First thing that comes to my mind: have you considered using stdint.h? Thanks to that your library will be portable across C99-compliant compilers.
I currently have code that looks like
while (very_long_loop) {
...
y1 = getSomeValue();
...
x1 = y1*cos(PI/2);
x2 = y2*cos(SOME_CONSTANT);
...
outputValues(x1, x2, ...);
}
the obvious optimization would be to compute the cosines ahead-of-time. I could do this by filling an array with the values but I was wondering would it be possible to make the compiler compute these at compile-time?
Edit: I know that C doesn't have compile-time evaluation but I was hoping there would had been some weird and ugly way to do this with macros.
If you're lucky, you won't have to do anything: Modern compilers do constant propagation for functions in the same translation unit and intrinsic functions (which most likely will include the math functions).
Look at the assembly to check if that's the case for your compiler and increase the optimization levels if necessary.
Nope. A pre-computed lookup table would be the only way. In fact, Cosine (and Sine) might even be implemented that way in your libraries.
Profile first, Optimise Later.
No, unfortunately.
I would recommend writing a little program (or script) that generates a list of these values (which you can then #include into the correct place), that is run as part of your build process.
By the way: cos(pi/2) = 0!
You assume that computing cos is more expensive than an access. Perhaps this is not true on your architecture. Thus you should do some testing (profiling) - as always with optimization ideas.
Instead of precomputing these values, it is possible to use global variables to hold the values, which would be computed once on program startup.
No, C doesn't have the concept of compile time evaluation of functions and not even of symbolic constants if they are of type double. The only way to have them as immediate operand would be to precompute them and then to define them in macros. This is the way the C library does it for pi for example.
If you check the code and the compiler is not hoisting the constant values out of the loop, then do so yourself.
If the arguments to the trig functions are constant as in your sample code, then either pre-compute them yourself, or make them static variables so they are only computed once. If they vary between calls, but are constant within the loop then move them to outside the loop. If they vary between iterations of the loop, then a look-up table may be faster, but if that is acceptable accuracy then implementing your own trig functions which halt the calculation at a lower accuracy is also an option.
I am struck with awe by Christoph's answer above.

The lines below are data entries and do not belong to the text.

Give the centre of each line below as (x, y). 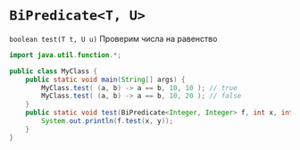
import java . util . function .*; (66, 55)
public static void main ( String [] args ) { (105, 79)
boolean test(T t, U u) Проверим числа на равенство (113, 38)
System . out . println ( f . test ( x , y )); (108, 121)
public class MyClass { (54, 71)
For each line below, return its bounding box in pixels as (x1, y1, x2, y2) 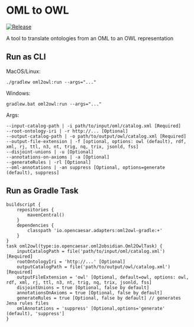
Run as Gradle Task (6, 186, 79, 196)
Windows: (6, 90, 31, 97)
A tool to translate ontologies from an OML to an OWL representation (6, 34, 174, 42)
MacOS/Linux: (6, 68, 41, 75)
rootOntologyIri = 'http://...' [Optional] (17, 259, 126, 265)
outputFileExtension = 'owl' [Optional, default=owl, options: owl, (17, 274, 189, 280)
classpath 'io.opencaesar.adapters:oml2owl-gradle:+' (27, 227, 163, 233)
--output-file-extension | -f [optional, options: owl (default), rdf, (6, 138, 186, 144)
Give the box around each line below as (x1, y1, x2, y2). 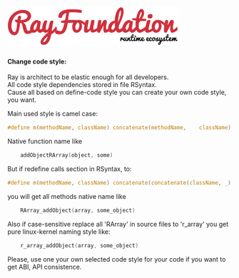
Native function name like (7, 137, 83, 145)
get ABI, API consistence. (7, 262, 82, 271)
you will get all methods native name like (7, 192, 126, 201)
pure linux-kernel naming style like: (7, 227, 111, 236)
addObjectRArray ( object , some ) (20, 152, 113, 159)
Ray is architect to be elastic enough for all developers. (7, 73, 169, 81)
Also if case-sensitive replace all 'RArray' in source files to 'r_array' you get (7, 220, 229, 228)
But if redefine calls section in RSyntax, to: (7, 165, 132, 173)
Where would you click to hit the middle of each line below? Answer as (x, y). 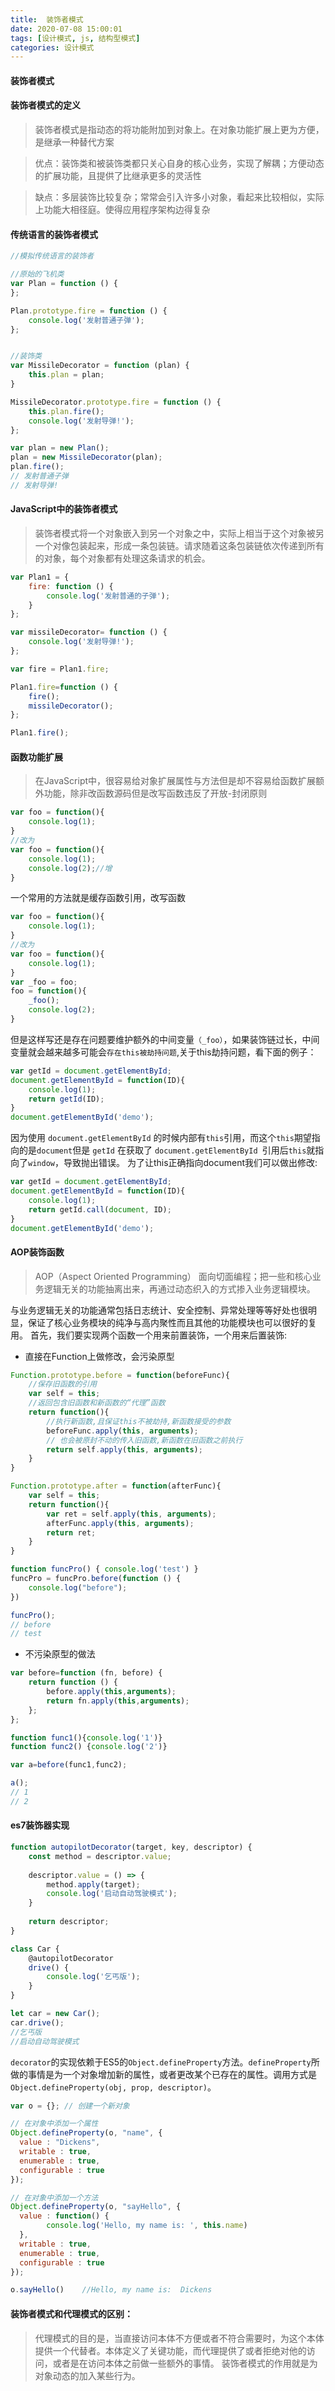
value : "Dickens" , (60, 2142)
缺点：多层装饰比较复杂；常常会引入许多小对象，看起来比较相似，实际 (179, 197)
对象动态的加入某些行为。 (87, 2375)
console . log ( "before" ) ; (78, 1587)
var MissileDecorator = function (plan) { (100, 366)
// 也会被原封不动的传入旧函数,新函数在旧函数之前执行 (144, 1440)
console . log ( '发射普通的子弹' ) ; (108, 596)
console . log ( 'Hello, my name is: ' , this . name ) (147, 2226)
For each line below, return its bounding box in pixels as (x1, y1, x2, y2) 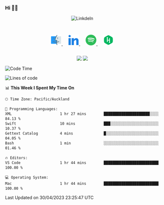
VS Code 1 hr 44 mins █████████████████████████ (5, 160, 159, 165)
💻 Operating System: (5, 175, 49, 180)
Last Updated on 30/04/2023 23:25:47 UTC (5, 195, 94, 201)
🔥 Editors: (5, 156, 28, 160)
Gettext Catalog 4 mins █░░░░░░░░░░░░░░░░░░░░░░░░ (5, 131, 159, 136)
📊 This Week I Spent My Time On (5, 85, 74, 91)
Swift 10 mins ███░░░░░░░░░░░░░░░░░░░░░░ (5, 121, 159, 126)
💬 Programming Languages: (5, 107, 58, 112)
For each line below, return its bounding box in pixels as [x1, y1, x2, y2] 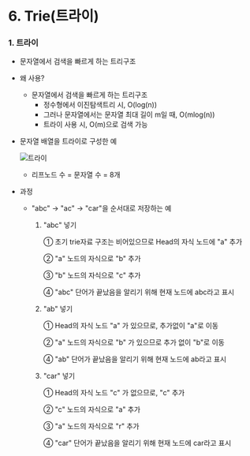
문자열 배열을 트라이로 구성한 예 [19, 136, 117, 146]
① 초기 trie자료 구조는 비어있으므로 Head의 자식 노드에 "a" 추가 [43, 237, 243, 247]
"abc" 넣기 [43, 220, 77, 230]
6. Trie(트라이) [8, 7, 99, 25]
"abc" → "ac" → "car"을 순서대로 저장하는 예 [31, 204, 172, 213]
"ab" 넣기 [43, 305, 73, 314]
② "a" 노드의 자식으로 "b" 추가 [43, 254, 141, 264]
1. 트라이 [8, 37, 39, 48]
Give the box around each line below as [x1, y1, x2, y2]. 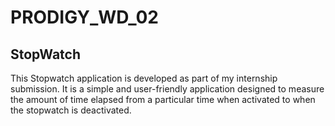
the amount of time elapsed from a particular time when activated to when [10, 94, 316, 105]
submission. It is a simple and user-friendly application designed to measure [10, 83, 325, 95]
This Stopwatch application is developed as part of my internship [10, 72, 278, 84]
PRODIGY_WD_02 [10, 6, 159, 29]
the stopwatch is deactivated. [10, 104, 132, 116]
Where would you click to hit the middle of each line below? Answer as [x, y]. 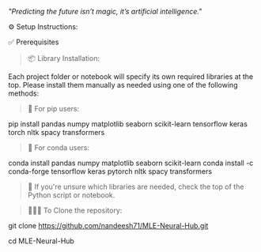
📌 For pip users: [53, 109]
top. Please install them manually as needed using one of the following [123, 85]
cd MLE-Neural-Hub [42, 241]
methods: [24, 93]
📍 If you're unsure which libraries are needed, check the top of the [136, 186]
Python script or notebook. [71, 195]
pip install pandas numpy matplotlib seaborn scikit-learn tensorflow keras [128, 124]
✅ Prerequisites [34, 42]
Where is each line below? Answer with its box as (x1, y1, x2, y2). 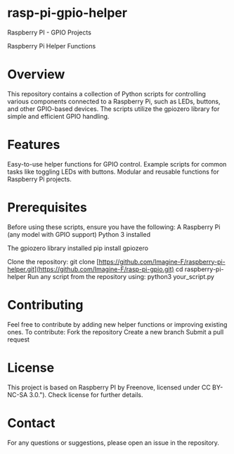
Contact (7, 415, 56, 431)
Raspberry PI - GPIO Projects (7, 28, 91, 37)
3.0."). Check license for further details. (29, 390, 143, 398)
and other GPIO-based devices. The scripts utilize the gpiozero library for (7, 104, 220, 113)
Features (7, 137, 60, 153)
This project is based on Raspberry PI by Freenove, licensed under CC (7, 383, 211, 391)
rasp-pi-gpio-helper (7, 5, 128, 21)
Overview (7, 67, 65, 82)
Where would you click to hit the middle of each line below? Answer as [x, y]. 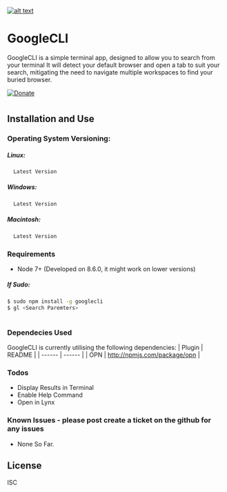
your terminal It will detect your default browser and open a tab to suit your [113, 65]
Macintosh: [24, 219]
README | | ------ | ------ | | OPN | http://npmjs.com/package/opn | [103, 355]
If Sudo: [19, 285]
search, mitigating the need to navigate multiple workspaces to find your [110, 72]
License [24, 466]
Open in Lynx [36, 402]
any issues [26, 429]
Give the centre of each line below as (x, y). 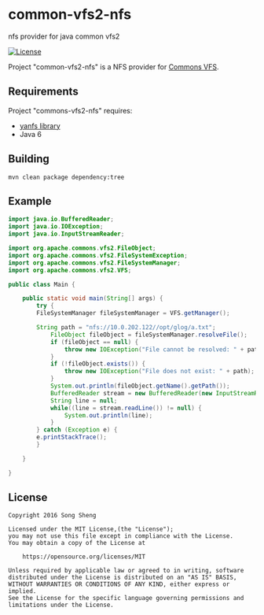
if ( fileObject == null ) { (94, 342)
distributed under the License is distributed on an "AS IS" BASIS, (123, 578)
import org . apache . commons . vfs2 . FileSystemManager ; (94, 263)
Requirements (43, 92)
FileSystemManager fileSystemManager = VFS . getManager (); (133, 313)
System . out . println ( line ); (108, 415)
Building (29, 159)
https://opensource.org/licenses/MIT (84, 557)
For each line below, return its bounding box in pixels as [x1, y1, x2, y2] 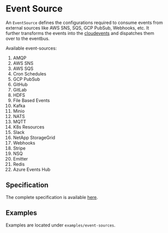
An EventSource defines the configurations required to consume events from [6, 19, 163, 25]
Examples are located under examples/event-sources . [6, 222, 116, 228]
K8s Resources [13, 123, 45, 130]
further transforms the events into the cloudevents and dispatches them [6, 30, 154, 36]
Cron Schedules [13, 70, 47, 76]
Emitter [13, 155, 28, 161]
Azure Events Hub [13, 166, 51, 172]
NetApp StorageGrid [13, 134, 56, 140]
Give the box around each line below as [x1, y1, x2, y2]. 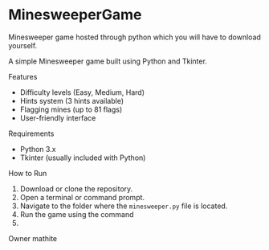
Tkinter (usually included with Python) [19, 153, 146, 162]
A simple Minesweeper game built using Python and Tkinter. [8, 56, 207, 66]
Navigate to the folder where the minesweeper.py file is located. [19, 201, 228, 211]
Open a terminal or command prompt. [19, 192, 145, 202]
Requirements [8, 129, 55, 138]
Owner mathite [8, 233, 58, 243]
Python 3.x [19, 144, 56, 154]
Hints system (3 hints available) [19, 96, 124, 105]
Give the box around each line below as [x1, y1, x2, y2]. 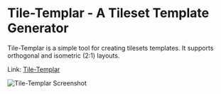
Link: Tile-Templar [7, 65, 60, 73]
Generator [7, 20, 69, 36]
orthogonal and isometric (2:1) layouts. [7, 51, 120, 60]
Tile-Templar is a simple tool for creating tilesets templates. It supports [7, 43, 214, 52]
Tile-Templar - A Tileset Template [7, 5, 210, 21]
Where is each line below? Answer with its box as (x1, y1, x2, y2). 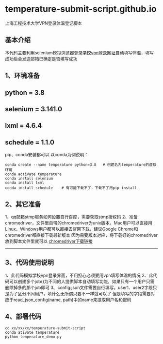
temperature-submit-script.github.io (5, 3, 157, 15)
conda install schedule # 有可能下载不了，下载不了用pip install (5, 185, 137, 191)
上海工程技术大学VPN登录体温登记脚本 (5, 20, 82, 26)
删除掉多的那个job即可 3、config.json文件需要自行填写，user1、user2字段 (5, 284, 153, 290)
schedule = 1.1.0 (5, 138, 55, 146)
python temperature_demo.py (5, 334, 62, 339)
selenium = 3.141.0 (5, 105, 62, 113)
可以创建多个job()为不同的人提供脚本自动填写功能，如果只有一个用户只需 (9, 278, 155, 284)
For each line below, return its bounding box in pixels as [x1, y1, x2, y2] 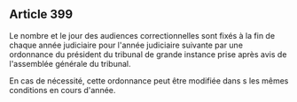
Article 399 [9, 7, 74, 22]
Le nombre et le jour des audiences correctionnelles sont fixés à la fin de [9, 30, 276, 40]
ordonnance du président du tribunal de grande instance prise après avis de [9, 48, 287, 60]
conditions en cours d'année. [9, 84, 116, 95]
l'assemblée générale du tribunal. [9, 58, 131, 69]
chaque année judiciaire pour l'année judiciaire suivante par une [9, 40, 244, 50]
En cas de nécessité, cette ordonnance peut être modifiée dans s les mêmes [9, 75, 289, 86]
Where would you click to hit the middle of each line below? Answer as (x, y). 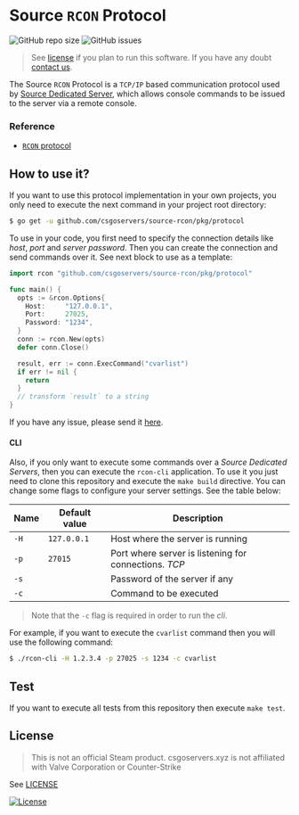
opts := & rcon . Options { (61, 298)
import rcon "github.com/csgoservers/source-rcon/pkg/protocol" (131, 273)
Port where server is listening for (179, 554)
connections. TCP (148, 564)
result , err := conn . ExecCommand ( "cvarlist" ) (103, 363)
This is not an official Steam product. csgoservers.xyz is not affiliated (158, 757)
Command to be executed (165, 594)
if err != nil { (47, 372)

So nothing needs to be done in this case, where gcc has some knowledge about the math functions. But if you have a function (maybe implemented by you) which cannot be calculated by your C compiler or if your C compiler is not so clever (or you need to fill complicated data structures or some other reason) you can use some higher level language to act as macroprocessor. In the past, I have used eRuby for this purpose, but (ePerl should work very well too and is another obvious readily available and more or less comfortable choice.
You can specify make rules for transforming files with extension .eruby (or .eperl or whatever) to files with that extension stripped out so that, for example, if you write files module.c.eruby or module.h.eruby then make automatically knows how to generate module.c or module.h, respectively, and keeps them up-to-date. In your make rule you can easily add generation of comment that warns editing the file directly.
If you are using Windows or something similar, then I am out of my depths in explaining how to add support for running this transformation automatically for you by your favorite IDE. But I believe it should be possible, or you could just run make outside of your IDE whenever you need to change those .eruby (or whatever) files.
By the way, I have seen that with incredibly small lines of code I have seen eLua implemented to use Lua as a macro language. Of course any other scripting language with support for regular expressions and flexible layout rules should work as well (but Python is malsuited for this purpose due to strict white space rules).